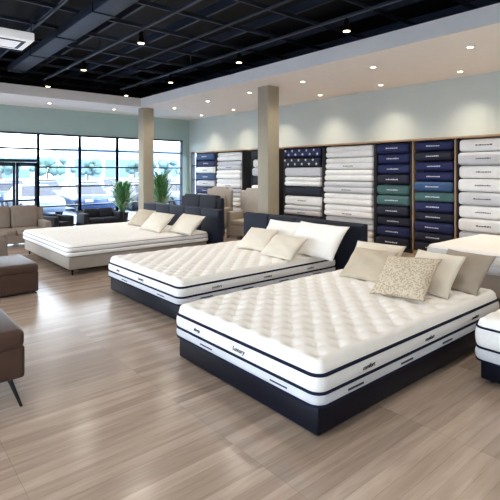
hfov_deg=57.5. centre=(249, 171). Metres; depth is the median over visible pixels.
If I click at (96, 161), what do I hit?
tree
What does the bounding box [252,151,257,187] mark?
bedding
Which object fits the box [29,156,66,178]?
tree
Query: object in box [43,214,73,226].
armchair
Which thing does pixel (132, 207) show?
car
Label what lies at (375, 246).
bed pillow
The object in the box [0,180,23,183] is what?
car
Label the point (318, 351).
bed
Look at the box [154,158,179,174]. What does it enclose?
tree
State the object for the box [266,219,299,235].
bed pillow
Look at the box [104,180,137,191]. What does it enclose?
car
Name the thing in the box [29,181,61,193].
car
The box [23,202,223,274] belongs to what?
bed
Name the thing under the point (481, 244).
bed
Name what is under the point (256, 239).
throw pillow
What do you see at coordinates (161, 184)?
potted plant
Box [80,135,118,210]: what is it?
window
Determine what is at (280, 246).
throw pillow
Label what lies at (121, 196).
potted plant
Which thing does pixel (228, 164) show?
bedding
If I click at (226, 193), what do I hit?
recliner
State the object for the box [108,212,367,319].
bed
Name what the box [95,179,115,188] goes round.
car
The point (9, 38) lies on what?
air conditioner
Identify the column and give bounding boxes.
[138,108,153,209]
[258,85,278,214]
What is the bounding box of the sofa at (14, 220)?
[0,205,50,243]
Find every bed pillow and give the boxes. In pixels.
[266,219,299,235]
[293,221,349,261]
[356,241,406,256]
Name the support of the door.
attached to the window at (37, 160)
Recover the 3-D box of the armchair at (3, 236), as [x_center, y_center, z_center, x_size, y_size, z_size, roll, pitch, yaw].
[-5.501,1.604,9.229,0.850,0.811,0.850,0,0,-10]
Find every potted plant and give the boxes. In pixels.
[109,180,137,221]
[154,171,175,203]
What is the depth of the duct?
9.35 m
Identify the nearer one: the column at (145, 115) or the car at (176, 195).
the column at (145, 115)
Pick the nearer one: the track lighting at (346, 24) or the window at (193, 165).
the track lighting at (346, 24)
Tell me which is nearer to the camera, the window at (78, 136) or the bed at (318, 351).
the bed at (318, 351)
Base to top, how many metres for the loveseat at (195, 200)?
1.304 m
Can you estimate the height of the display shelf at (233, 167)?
2.805 m
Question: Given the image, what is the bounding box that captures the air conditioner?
[0,16,33,49]
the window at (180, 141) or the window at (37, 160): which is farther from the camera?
the window at (180, 141)
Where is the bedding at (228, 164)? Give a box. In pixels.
[216,152,241,210]
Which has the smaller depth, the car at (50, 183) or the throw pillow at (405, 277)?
the throw pillow at (405, 277)
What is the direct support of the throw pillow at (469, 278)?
on the bed at (318, 351)
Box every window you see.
[0,131,39,206]
[39,133,80,224]
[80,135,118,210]
[118,137,137,220]
[154,139,182,204]
[191,152,195,193]
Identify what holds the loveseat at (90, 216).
on the floor
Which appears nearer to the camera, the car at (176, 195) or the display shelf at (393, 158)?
the display shelf at (393, 158)
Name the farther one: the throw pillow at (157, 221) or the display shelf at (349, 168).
the display shelf at (349, 168)
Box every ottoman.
[0,254,37,296]
[0,308,24,406]
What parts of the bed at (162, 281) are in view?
mattress, headboard
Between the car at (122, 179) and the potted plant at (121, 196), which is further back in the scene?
the car at (122, 179)
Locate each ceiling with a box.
[0,0,499,95]
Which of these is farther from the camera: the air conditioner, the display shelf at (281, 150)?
the display shelf at (281, 150)
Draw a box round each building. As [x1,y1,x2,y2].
[0,155,36,183]
[50,146,179,182]
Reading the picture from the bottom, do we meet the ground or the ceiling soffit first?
the ground
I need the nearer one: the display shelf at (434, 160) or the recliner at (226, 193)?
the display shelf at (434, 160)
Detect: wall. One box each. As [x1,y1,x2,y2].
[0,63,188,194]
[189,71,499,193]
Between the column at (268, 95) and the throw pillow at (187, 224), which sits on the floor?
the column at (268, 95)
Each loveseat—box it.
[76,207,122,225]
[182,193,224,235]
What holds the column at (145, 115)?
on the floor
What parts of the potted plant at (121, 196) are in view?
planter
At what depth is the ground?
23.64 m
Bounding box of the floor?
[0,229,499,499]
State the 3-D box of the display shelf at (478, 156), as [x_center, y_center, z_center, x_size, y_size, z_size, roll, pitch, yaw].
[5.246,0.598,10.057,0.598,2.805,1.240,0,0,-40]
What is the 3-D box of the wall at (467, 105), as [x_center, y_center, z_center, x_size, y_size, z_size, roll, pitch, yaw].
[3.845,-0.800,12.342,0.200,5.600,19.900,0,0,-40]
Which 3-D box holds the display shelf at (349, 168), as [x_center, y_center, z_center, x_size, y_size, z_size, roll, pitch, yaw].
[2.888,0.598,12.855,0.592,2.805,1.800,0,0,-40]
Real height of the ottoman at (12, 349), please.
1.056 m
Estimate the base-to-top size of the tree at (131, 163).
4.238 m
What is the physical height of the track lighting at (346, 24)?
0.584 m
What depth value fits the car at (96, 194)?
23.64 m
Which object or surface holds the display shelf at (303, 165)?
on the floor
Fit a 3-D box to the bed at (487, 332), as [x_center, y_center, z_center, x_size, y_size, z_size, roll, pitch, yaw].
[3.930,1.688,4.525,2.996,0.624,2.096,0,0,-40]
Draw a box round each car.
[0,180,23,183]
[0,182,15,203]
[3,184,65,214]
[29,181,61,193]
[33,179,62,187]
[56,183,115,211]
[60,179,85,185]
[70,181,109,192]
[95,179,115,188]
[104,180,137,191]
[107,183,166,210]
[120,178,137,180]
[167,182,179,204]
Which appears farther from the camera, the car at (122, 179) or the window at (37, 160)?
the car at (122, 179)
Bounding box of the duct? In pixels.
[7,0,138,72]
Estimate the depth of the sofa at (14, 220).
12.77 m
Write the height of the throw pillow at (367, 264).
0.364 m
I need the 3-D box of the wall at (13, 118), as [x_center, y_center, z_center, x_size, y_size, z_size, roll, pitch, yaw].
[-8.369,-0.800,15.183,15.200,5.600,0.200,0,0,-40]
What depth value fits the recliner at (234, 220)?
14.18 m
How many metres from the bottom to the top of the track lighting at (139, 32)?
0.584 m
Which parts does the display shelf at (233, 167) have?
shelf
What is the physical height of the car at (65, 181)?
1.476 m
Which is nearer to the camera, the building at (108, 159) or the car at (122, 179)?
the car at (122, 179)
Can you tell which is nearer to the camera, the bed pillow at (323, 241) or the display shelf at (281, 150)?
the bed pillow at (323, 241)
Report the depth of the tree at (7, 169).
62.76 m
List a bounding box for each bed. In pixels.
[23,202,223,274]
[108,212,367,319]
[176,269,498,435]
[427,234,499,298]
[475,309,499,383]
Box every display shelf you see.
[194,151,215,194]
[215,149,251,210]
[250,148,283,214]
[282,145,323,219]
[322,141,374,242]
[374,139,411,252]
[411,137,456,253]
[455,134,499,237]
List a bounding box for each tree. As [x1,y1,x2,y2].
[0,156,20,179]
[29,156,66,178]
[60,158,102,180]
[125,159,137,177]
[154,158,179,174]
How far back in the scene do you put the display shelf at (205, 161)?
18.00 m
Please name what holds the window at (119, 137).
in the wall at (13, 118)
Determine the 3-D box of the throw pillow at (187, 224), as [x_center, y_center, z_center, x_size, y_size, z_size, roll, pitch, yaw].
[-1.456,1.195,10.484,0.424,0.413,0.950,0,0,-40]
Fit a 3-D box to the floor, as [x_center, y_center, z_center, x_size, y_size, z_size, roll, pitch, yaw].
[-1.885,2.050,7.504,15.200,0.100,20.300,0,0,-40]
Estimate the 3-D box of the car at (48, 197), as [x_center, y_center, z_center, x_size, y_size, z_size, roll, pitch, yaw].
[-10.805,1.368,22.719,1.860,1.476,4.475,0,0,-40]
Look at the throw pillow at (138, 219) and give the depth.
11.84 m
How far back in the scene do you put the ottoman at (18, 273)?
7.39 m
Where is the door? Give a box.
[0,162,36,205]
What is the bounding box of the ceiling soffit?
[0,3,499,119]
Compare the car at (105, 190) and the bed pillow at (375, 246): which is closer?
the bed pillow at (375, 246)
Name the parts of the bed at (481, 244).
mattress
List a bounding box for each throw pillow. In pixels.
[128,209,155,225]
[140,212,174,232]
[169,213,205,235]
[237,227,278,250]
[260,234,306,260]
[339,247,397,281]
[370,255,441,301]
[415,249,466,298]
[446,249,496,295]
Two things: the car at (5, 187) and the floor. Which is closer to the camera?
the floor
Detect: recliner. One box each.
[207,187,232,228]
[226,188,257,237]
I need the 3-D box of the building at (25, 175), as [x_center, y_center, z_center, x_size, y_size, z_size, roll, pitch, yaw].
[-50.705,-0.400,80.212,22.600,5.000,12.600,0,0,-40]
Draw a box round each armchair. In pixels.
[0,232,7,255]
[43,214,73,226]
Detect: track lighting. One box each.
[43,0,202,86]
[120,0,401,95]
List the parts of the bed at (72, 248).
mattress, headboard
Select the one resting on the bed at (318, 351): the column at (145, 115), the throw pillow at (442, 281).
the throw pillow at (442, 281)
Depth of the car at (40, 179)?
38.65 m
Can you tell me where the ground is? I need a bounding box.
[1,182,179,225]
:::::
• **Task directions**
In the answer, please give only the lines from the line containing "Depth of the car at (40, 179)?" through the final line of the data, copied exactly.

• **Answer to this exercise**
Depth of the car at (40, 179)?
38.65 m
Can you tell me where the ground is? I need a bounding box.
[1,182,179,225]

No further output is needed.